Network Latency – Tracks how long it takes data to travel between nodes. Higher latency means slower updates and frustrated users.
Smart Contract Events – Reveal everything from token transfers to liquidity changes. Unusual spikes can indicate exploits or bots at work.
Node Health – Validator uptime and sync status directly affect your protocol’s stability — one faulty node can ripple across the chain.
All this data has to come from somewhere.
You can tap into Solana nodes and RPC endpoints for raw, ground-truth information — but for real-time insights, you need streaming APIs like Goldrush.
Goldrush doesn’t wait for you to ask; it pushes live data — wallet balances, DEX trades, validator health, token flows — as they happen.

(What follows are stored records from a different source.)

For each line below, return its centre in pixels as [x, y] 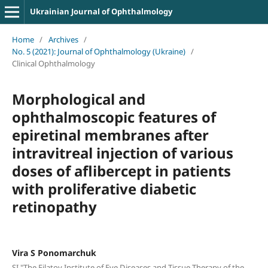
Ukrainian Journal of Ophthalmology [101, 11]
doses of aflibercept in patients [121, 170]
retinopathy [54, 206]
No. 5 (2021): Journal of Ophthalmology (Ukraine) [98, 51]
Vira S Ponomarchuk [54, 252]
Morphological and [78, 99]
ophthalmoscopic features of [114, 117]
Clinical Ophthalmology [53, 63]
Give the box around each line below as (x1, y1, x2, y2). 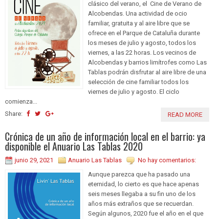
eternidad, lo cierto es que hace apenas (88, 180, 199, 188)
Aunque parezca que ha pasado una (88, 171, 190, 178)
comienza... (5, 98, 37, 106)
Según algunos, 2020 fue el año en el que (88, 210, 203, 218)
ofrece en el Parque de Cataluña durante (88, 29, 200, 37)
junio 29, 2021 (15, 156, 53, 164)
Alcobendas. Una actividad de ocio (88, 10, 187, 18)
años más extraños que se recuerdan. (88, 200, 194, 208)
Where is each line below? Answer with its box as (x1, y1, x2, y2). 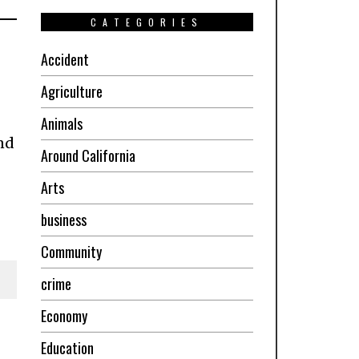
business (40, 208, 87, 230)
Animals (40, 112, 83, 134)
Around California (40, 144, 135, 166)
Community (40, 240, 102, 262)
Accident (40, 48, 89, 70)
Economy (40, 305, 87, 326)
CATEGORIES (90, 14, 204, 29)
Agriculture (40, 80, 103, 102)
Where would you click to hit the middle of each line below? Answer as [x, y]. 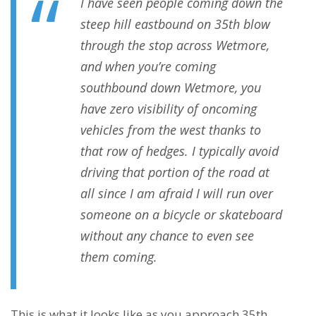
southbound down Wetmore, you [171, 88]
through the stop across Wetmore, [175, 45]
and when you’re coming [148, 67]
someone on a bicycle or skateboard [181, 215]
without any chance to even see [167, 236]
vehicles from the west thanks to [171, 130]
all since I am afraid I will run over [177, 194]
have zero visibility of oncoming [169, 109]
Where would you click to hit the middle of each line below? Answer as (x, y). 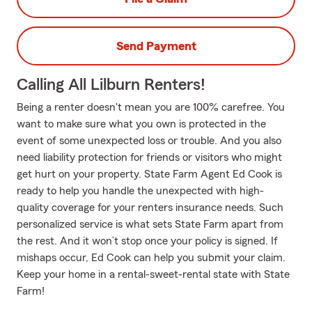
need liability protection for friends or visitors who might (149, 157)
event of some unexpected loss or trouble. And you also (149, 141)
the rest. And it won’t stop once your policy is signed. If (147, 241)
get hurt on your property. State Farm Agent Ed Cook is (149, 174)
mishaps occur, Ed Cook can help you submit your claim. (151, 258)
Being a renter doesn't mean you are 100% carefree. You (151, 107)
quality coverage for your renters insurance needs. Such (150, 208)
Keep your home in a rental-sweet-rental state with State (153, 274)
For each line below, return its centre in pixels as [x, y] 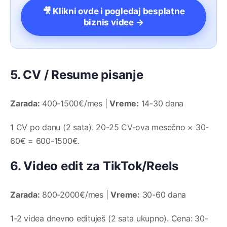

Traditional monitoring tools poll data every few minutes, missing events that occur between checks. But Solana moves too fast for that. Transactions settle in under a second — by the time a log file updates, the exploit is already over.
Streaming APIs change that game completely.
They deliver continuous, high-frequency data that lets you:
Detect flash loan attacks the instant they start
Catch transaction spikes or gas anomalies in seconds
Identify failed contract calls that hint at bugs before they cascade
In short: traditional monitoring looks backward; streaming observability looks forward.
That’s what makes it essential for Web3 developers building on Solana.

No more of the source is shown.